* _ASSIGNMENT_:
Copy the data that follows exactly, and include none of its images.

***** DATA

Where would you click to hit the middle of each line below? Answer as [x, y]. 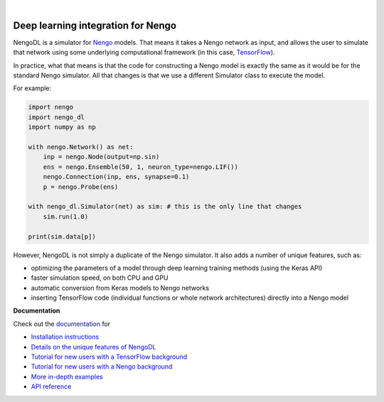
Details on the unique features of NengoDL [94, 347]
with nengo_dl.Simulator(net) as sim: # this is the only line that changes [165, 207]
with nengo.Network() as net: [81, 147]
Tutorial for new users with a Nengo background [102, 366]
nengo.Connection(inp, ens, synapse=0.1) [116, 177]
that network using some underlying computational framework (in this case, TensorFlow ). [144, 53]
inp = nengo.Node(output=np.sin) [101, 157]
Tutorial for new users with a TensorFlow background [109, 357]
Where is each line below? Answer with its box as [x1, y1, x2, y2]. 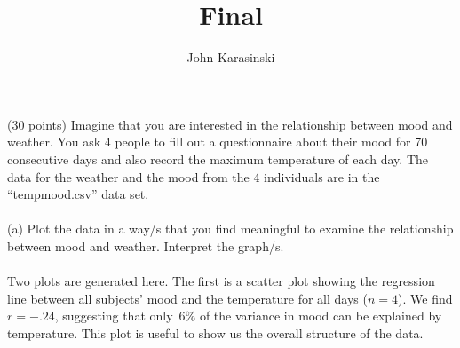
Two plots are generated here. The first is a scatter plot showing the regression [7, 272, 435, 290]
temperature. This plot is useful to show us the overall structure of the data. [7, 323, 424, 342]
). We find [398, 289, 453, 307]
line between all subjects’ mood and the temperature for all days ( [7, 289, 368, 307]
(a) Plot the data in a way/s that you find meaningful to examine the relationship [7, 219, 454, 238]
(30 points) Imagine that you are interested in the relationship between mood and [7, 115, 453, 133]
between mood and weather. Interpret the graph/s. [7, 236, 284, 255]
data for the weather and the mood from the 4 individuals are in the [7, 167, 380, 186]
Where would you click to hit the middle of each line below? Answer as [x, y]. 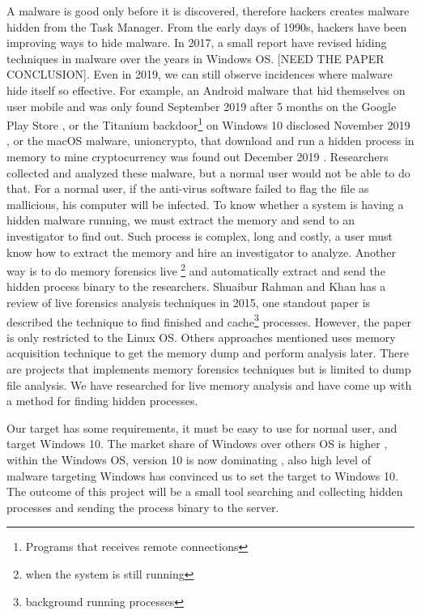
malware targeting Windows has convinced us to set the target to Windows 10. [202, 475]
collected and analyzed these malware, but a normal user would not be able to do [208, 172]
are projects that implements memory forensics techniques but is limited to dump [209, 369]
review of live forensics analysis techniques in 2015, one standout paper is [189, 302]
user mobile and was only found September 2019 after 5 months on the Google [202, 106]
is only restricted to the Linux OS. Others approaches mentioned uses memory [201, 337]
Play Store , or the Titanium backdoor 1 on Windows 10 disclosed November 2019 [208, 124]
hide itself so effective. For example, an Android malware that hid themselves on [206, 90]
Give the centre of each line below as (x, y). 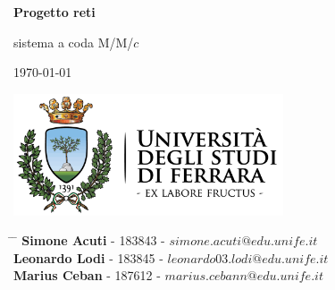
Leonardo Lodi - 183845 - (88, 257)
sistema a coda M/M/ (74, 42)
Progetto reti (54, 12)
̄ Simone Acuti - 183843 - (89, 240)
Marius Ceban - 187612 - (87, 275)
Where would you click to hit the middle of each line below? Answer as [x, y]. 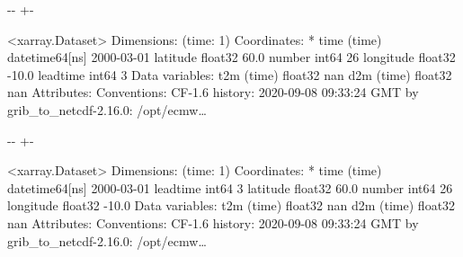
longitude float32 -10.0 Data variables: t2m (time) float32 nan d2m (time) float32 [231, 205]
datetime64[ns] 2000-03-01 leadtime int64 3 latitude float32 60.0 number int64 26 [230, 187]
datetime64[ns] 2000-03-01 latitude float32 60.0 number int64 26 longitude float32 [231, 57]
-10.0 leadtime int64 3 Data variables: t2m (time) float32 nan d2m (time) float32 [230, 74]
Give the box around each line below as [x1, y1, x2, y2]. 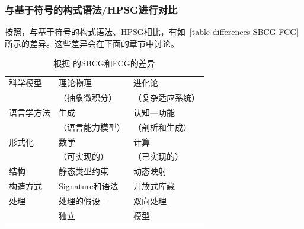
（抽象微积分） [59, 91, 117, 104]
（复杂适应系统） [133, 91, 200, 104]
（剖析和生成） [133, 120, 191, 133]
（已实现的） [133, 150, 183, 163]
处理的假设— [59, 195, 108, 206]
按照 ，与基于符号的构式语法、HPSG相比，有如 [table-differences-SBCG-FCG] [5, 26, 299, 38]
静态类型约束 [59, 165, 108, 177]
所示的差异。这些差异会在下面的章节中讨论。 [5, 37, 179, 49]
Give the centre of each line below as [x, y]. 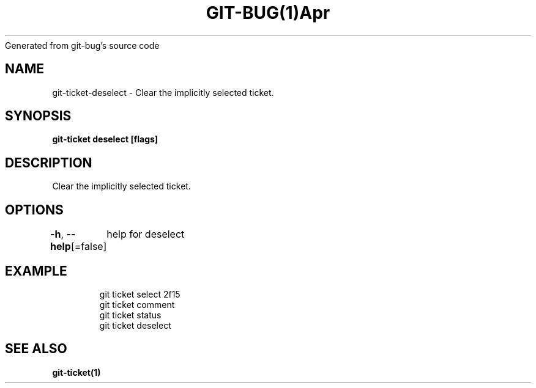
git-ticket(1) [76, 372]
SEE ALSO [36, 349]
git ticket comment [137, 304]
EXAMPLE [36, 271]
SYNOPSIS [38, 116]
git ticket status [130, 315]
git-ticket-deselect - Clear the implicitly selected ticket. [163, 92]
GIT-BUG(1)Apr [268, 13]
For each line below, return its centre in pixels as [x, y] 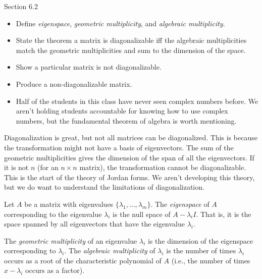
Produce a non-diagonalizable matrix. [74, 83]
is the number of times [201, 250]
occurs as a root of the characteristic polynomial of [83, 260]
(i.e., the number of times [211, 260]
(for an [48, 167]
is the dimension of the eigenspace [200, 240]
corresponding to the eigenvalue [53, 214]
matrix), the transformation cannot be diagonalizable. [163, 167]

**********

* _OUTPUT OF THE EXERCISE_:
Where would you click to hit the middle of each line below? Answer as [x, y]. 
Details on the unique features of NengoDL [94, 347]
with nengo_dl.Simulator(net) as sim: # this is the only line that changes [165, 207]
with nengo.Network() as net: [81, 147]
Tutorial for new users with a Nengo background [102, 366]
nengo.Connection(inp, ens, synapse=0.1) [116, 177]
that network using some underlying computational framework (in this case, TensorFlow ). [144, 53]
inp = nengo.Node(output=np.sin) [101, 157]
Tutorial for new users with a TensorFlow background [109, 357]
Where is each line below? Answer with its box as [x1, y1, x2, y2]. 
Two plots are generated here. The first is a scatter plot showing the regression [7, 272, 435, 290]
temperature. This plot is useful to show us the overall structure of the data. [7, 323, 424, 342]
). We find [398, 289, 453, 307]
line between all subjects’ mood and the temperature for all days ( [7, 289, 368, 307]
(a) Plot the data in a way/s that you find meaningful to examine the relationship [7, 219, 454, 238]
(30 points) Imagine that you are interested in the relationship between mood and [7, 115, 453, 133]
between mood and weather. Interpret the graph/s. [7, 236, 284, 255]
data for the weather and the mood from the 4 individuals are in the [7, 167, 380, 186]
Where would you click to hit the middle of each line below? Answer as [x, y]. 
malware targeting Windows has convinced us to set the target to Windows 10. [202, 475]
collected and analyzed these malware, but a normal user would not be able to do [208, 172]
are projects that implements memory forensics techniques but is limited to dump [209, 369]
review of live forensics analysis techniques in 2015, one standout paper is [189, 302]
user mobile and was only found September 2019 after 5 months on the Google [202, 106]
is only restricted to the Linux OS. Others approaches mentioned uses memory [201, 337]
Play Store , or the Titanium backdoor 1 on Windows 10 disclosed November 2019 [208, 124]
hide itself so effective. For example, an Android malware that hid themselves on [206, 90]
Give the centre of each line below as (x, y). 
Leonardo Lodi - 183845 - (88, 257)
sistema a coda M/M/ (74, 42)
Progetto reti (54, 12)
̄ Simone Acuti - 183843 - (89, 240)
Marius Ceban - 187612 - (87, 275)
Where would you click to hit the middle of each line below? Answer as [x, y]. 
longitude float32 -10.0 Data variables: t2m (time) float32 nan d2m (time) float32 [231, 205]
datetime64[ns] 2000-03-01 leadtime int64 3 latitude float32 60.0 number int64 26 [230, 187]
datetime64[ns] 2000-03-01 latitude float32 60.0 number int64 26 longitude float32 [231, 57]
-10.0 leadtime int64 3 Data variables: t2m (time) float32 nan d2m (time) float32 [230, 74]
Give the box around each line below as [x1, y1, x2, y2]. 
（抽象微积分） [59, 91, 117, 104]
（复杂适应系统） [133, 91, 200, 104]
（剖析和生成） [133, 120, 191, 133]
（已实现的） [133, 150, 183, 163]
处理的假设— [59, 195, 108, 206]
按照 ，与基于符号的构式语法、HPSG相比，有如 [table-differences-SBCG-FCG] [5, 26, 299, 38]
静态类型约束 [59, 165, 108, 177]
所示的差异。这些差异会在下面的章节中讨论。 [5, 37, 179, 49]
Give the centre of each line below as [x, y]. 
git-ticket(1) [76, 372]
SEE ALSO [36, 349]
git ticket comment [137, 304]
EXAMPLE [36, 271]
SYNOPSIS [38, 116]
git ticket status [130, 315]
git-ticket-deselect - Clear the implicitly selected ticket. [163, 92]
GIT-BUG(1)Apr [268, 13]
For each line below, return its centre in pixels as [x, y] 
Produce a non-diagonalizable matrix. [74, 83]
is the number of times [201, 250]
occurs as a root of the characteristic polynomial of [83, 260]
(i.e., the number of times [211, 260]
(for an [48, 167]
is the dimension of the eigenspace [200, 240]
corresponding to the eigenvalue [53, 214]
matrix), the transformation cannot be diagonalizable. [163, 167]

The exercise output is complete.